I can derive information about each of the characters:

Alvin is the drug-smuggling baseball player, who is stabbed (in mistake for Eric, the solicitor).
Boris is the psychopathic psychiatrist, who fell to his death from the multi-story inferno.
Charlie is the world famous blond neurosurgeon, who was strangled in the shower.
Derek is the CIA agent, who survives.
Eric is the bald solicitor, who was savaged by a shark after falling out of a boat.

And a partial order for the deaths.

Boris died before Charlie, and Charlie died before Alvin. Derek is the sole survivor at the end of the film.

But I can’t see how to place the death of Eric in the timeline. The only possibility I can see is that we take the fact that Alvin was killed in mistake for Eric to mean that Eric was still alive at the time Alvin was killed and thus the order of the deaths is:

Boris, Charlie, Alvin, Eric. With Derek surviving.

And this is, in fact, the published answer:

Solution: Eric is the bald solicitor who was savaged by a shark after falling from the boat. The order of deaths is: Boris, then Charlie, then Alvin, then Eric. (Derek survives).

This condition can be added to the above program by including the code commented out at line 87, and then a single solution is produced.

I think it would have been better to say something like: “Derek was the man from the CIA who was peering through the eyes of that Rembrandt when the solicitor stabbed someone”. That would have given us the required facts unambiguously (D is the CIA agent. Neither D nor the solicitor were stabbed. Both D and the solicitor were alive at the time of the stabbing).

Also, I’m slightly worried about the “later” that appears in the sentence: “Boris was the blond chap who later watched in horror as that psychopathic psychiatrist fellow took the fatal plunge from the multi-story inferno …”. As that could be taken to imply that the fall took place after the strangling, but the information we are given requires that the fall occurs before the strangling. (In fact the fall is the earliest of the deaths we can order).

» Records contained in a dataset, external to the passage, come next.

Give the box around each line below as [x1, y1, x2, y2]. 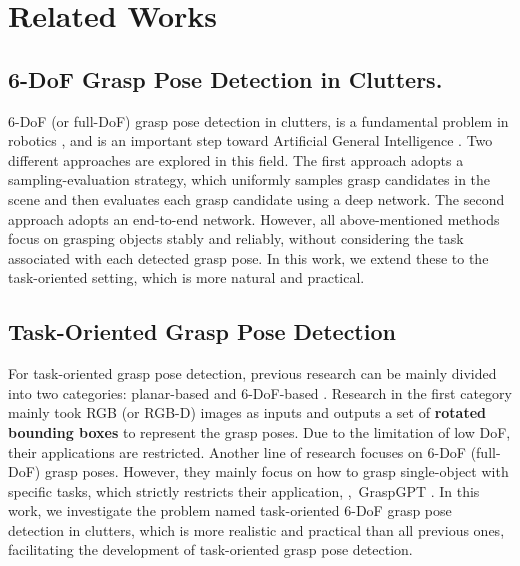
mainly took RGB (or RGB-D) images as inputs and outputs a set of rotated [8, 402, 486, 423]
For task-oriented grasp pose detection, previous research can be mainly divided [8, 363, 497, 384]
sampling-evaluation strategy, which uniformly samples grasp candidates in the [8, 169, 491, 190]
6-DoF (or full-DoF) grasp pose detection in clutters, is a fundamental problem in [8, 110, 509, 131]
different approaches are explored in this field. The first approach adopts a [8, 149, 464, 170]
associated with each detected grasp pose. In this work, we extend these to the [8, 247, 489, 268]
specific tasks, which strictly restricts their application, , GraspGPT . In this [8, 480, 480, 501]
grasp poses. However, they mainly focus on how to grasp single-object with [44, 461, 509, 482]

• Jim Olson 27 May 2014 at 4:04 am

When I did this enigma I thought it was rather straightforward and arrived at the ” published solution” without any trouble. I interpreted the information that the wrong man had been snuffed out in the mistaken belief that he was the solicitor meant that the solicitor was still alive and therefore Eric was the last man killed.
Thanks for pointing out the danger in so blithely making assumptions that may not be accurate.